One of the biggest scandals of the economic bailout bill passed last fall has to with how the $350 billion set aside for banks through TARP funds was spent. The money was meant to be spent in helping Americans avoid foreclosure. It was supposed to loosen up cash flow and banks were supposed to use that money to refinance homes and engage in loan modification so that foreclosures could be limited. Unfortunately, there is precious little evidence that the money went to help people in foreclosure; instead the banks are collectively sitting on a massive cash reserve. It’s little wonder people are upset that the likely release of the remaining TARP funds may end up doing little beyond enriching big banks while regular folks continue to struggle with foreclosure, unable to avoid watching their homes go under.

So, in an effort to force transparency and accountability, the FDIC is requiring banks to report on how they spent TARP funds they received.
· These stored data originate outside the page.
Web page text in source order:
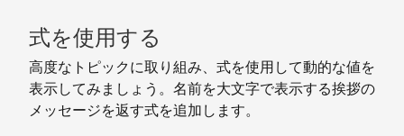
式を使用する
高度なトピックに取り組み、式を使用して動的な値を
表示してみましょう。名前を大文字で表示する挨拶の
メッセージを返す式を追加します。
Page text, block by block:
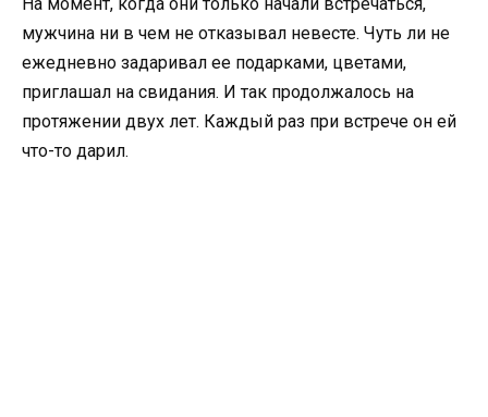
мужчина ни в чем не отказывал невесте. Чуть ли не
ежедневно задаривал ее подарками, цветами,
приглашал на свидания. И так продолжалось на
протяжении двух лет. Каждый раз при встрече он ей
что-то дарил.
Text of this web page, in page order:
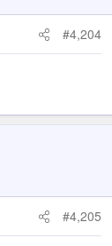
#4,204
#4,205
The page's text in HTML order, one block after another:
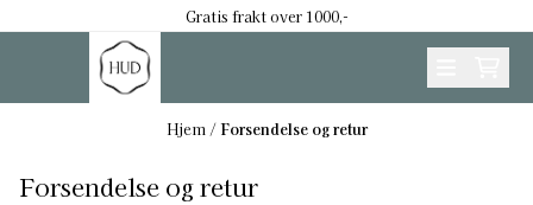
Gratis frakt over 1000,-
Hjem /Forsendelse og retur
Forsendelse og retur
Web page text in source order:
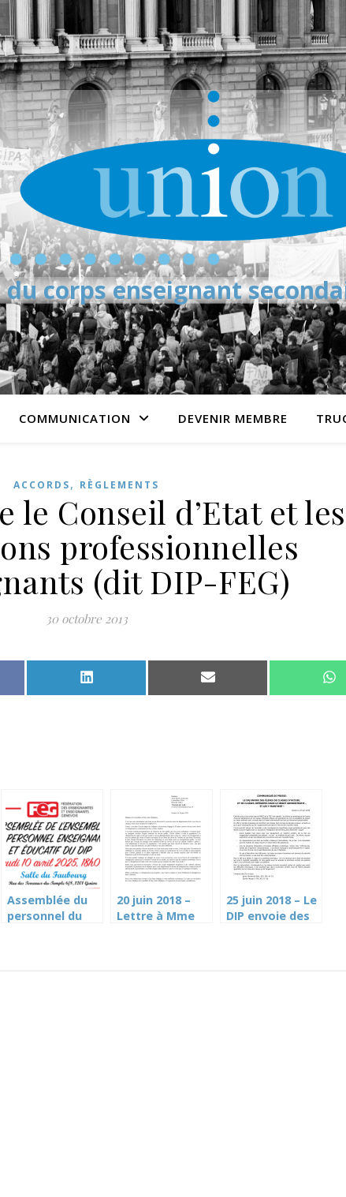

Naturally, the American Bankers Association is spinning for all their worth, reports Real Estate Pro Articles:

According to Wayne Abernathy, a top executive of the American Bankers Association, the FDIC directive will give them the opportunity to show how the federal funds enabled association members to continue providing affordable loans to consumers and help mortgage borrowers avoid foreclosure.

I’m not so sure about that. I suppose the loans have been more affordable, in that mortgage interest rates have been so low, but precious few people have been approved, and many of the people in foreclosure trouble are not actually being helped. But it’s a nice thought. Incoming president, Barack Obama, and his economic team claim that they will hold banks receiving the second half of TARP funds even more accountable, and that they will attach strings requiring limits to executive compensation and demanding the allocation of funds to directly help those in danger of foreclosure.